This section outlines all the data transformation processes done to dataset.
Before any data transformation, measures were taken to ensure data integrity.
Creation of Backup Sheet
A backup of the original dataset was created.
The backup sheet was protected to prevent modifications and hidden from the working environment to avoid accidental changes.
Data Integrity Checks
Prior to any modification, thorough checks were conducted to ensure the integrity and consistency of the dataset.
Convert Data to Table
The data was converted into a table format to enhance data handling and analysis capabilities.
Duplicate Record Removal
Identified and removed 13 duplicate records based on multiple criteria: property_id, latitude, longitude, address, type, and price. Remain 230 unique records.
Removal of Irrelevant & Duplicated Columns
Removed repeated and irrelevant columns (e.g., address, images, status, and added) to streamline the dataset.

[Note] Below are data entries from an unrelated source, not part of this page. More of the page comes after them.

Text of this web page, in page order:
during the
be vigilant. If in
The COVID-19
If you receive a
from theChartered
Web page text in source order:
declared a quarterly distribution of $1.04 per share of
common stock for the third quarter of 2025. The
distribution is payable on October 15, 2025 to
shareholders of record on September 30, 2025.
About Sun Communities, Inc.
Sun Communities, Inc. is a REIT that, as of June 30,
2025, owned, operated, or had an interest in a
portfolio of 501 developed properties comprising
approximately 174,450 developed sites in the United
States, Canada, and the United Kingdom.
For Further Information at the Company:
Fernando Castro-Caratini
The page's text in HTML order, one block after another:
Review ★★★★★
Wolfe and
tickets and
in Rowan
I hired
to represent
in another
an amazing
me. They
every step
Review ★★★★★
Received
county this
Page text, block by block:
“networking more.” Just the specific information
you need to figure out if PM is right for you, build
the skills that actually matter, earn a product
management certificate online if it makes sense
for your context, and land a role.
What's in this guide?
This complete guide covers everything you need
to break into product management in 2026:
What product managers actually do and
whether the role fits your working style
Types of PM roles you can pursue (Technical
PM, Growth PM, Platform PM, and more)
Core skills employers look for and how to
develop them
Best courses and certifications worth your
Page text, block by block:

Handling Zeros and Null Values
Applied conditional formatting to highlight records with values below zero, such as distance_to_uol, time_by_walk, and price, as well as to identify empty records. 6 records were removed and remain 224.

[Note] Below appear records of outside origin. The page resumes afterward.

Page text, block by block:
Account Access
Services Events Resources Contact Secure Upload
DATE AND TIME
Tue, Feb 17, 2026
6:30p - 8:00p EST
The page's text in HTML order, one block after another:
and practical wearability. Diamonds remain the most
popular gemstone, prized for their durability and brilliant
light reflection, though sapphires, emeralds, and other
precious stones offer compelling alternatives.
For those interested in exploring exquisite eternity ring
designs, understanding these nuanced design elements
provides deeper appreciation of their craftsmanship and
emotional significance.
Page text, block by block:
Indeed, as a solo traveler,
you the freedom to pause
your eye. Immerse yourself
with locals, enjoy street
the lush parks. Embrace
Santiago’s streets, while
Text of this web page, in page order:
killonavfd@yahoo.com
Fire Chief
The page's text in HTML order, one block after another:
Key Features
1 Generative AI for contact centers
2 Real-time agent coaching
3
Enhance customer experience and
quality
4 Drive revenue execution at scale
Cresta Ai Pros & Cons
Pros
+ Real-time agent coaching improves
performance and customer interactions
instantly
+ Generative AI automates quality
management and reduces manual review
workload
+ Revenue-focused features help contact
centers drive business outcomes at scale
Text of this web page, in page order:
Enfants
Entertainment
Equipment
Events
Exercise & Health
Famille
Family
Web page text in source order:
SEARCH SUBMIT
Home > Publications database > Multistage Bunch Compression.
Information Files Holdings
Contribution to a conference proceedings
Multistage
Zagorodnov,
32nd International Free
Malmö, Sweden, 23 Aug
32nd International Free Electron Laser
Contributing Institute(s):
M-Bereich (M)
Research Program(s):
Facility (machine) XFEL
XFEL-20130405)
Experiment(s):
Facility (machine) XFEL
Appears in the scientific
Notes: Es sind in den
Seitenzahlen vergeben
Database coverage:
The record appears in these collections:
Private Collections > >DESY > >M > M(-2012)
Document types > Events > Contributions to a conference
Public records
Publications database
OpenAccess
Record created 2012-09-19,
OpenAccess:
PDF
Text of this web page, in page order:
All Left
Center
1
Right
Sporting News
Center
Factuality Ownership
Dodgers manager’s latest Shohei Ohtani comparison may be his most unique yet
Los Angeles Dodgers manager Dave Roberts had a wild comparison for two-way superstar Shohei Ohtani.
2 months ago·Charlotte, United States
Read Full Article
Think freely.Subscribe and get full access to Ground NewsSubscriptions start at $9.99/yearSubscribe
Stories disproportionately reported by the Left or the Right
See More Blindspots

Concatenation of Column Values
Concatenated the fname and sname columns using the CONCAT and TRIM functions to create a full_name column for the agent.
Text to Column
Split the address field, which contained both the address line and the area within Leicester, into two separate columns using a comma delimiter.

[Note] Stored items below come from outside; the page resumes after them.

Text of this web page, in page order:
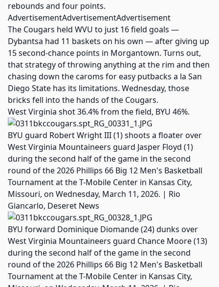
rebounds and four points.
AdvertisementAdvertisementAdvertisement
The Cougars held WVU to just 16 field goals —
Dybantsa had 11 baskets on his own — after giving up
15 second-chance points in Morgantown. Turns out,
that strategy of throwing anything at the rim and then
chasing down the caroms for easy putbacks a la San
Diego State has its limitations. Wednesday, those
bricks fell into the hands of the Cougars.
West Virginia shot 36.4% from the field, BYU 46%.
BYU guard Robert Wright III (1) shoots a floater over
West Virginia Mountaineers guard Jasper Floyd (1)
during the second half of the game in the second
round of the 2026 Phillips 66 Big 12 Men's Basketball
Tournament at the T-Mobile Center in Kansas City,
Missouri, on Wednesday, March 11, 2026. | Rio
Giancarlo, Deseret News
BYU forward Dominique Diomande (24) dunks over
West Virginia Mountaineers guard Chance Moore (13)
during the second half of the game in the second
round of the 2026 Phillips 66 Big 12 Men's Basketball
Tournament at the T-Mobile Center in Kansas City,
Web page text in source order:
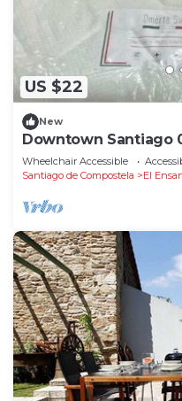
US $22
New
Downtown Santiago
Wheelchair Accessible
Santiago de Compostela
El
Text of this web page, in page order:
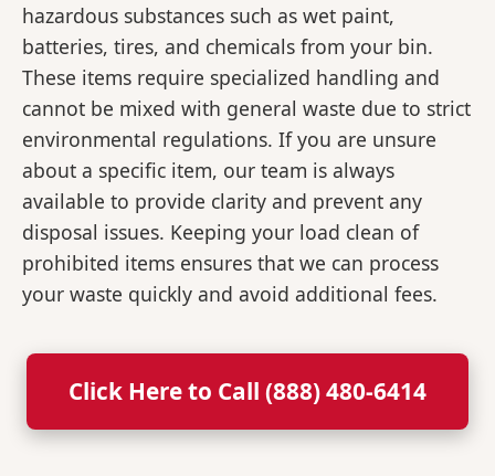
hazardous substances such as wet paint,
batteries, tires, and chemicals from your bin.
These items require specialized handling and
cannot be mixed with general waste due to strict
environmental regulations. If you are unsure
about a specific item, our team is always
available to provide clarity and prevent any
disposal issues. Keeping your load clean of
prohibited items ensures that we can process
your waste quickly and avoid additional fees.
Click Here to Call (888) 480-6414
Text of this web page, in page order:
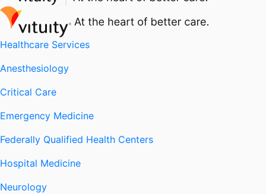
Healthcare Services
Anesthesiology
Critical Care
Emergency Medicine
Federally Qualified Health Centers
Hospital Medicine
Neurology
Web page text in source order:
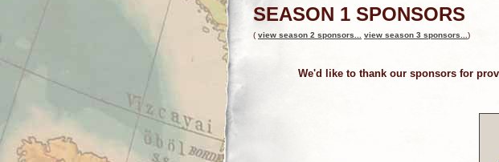
SEASON 1 SPONSORS
( view season 2 sponsors... view season 3 sponsors... )
We'd like to thank our sponsors for

Standardisation of Similar Addresses
Standardised minor inconsistencies where the same address appeared differently after splitting the column.
Data Formatting
Formatted the data appropriately for currency, distance, and time to ensure consistency and accuracy in reporting and analysis.
Renaming Column Names
Renamed several columns to more appropriate titles (e.g., member, trade, property, type) for clarity.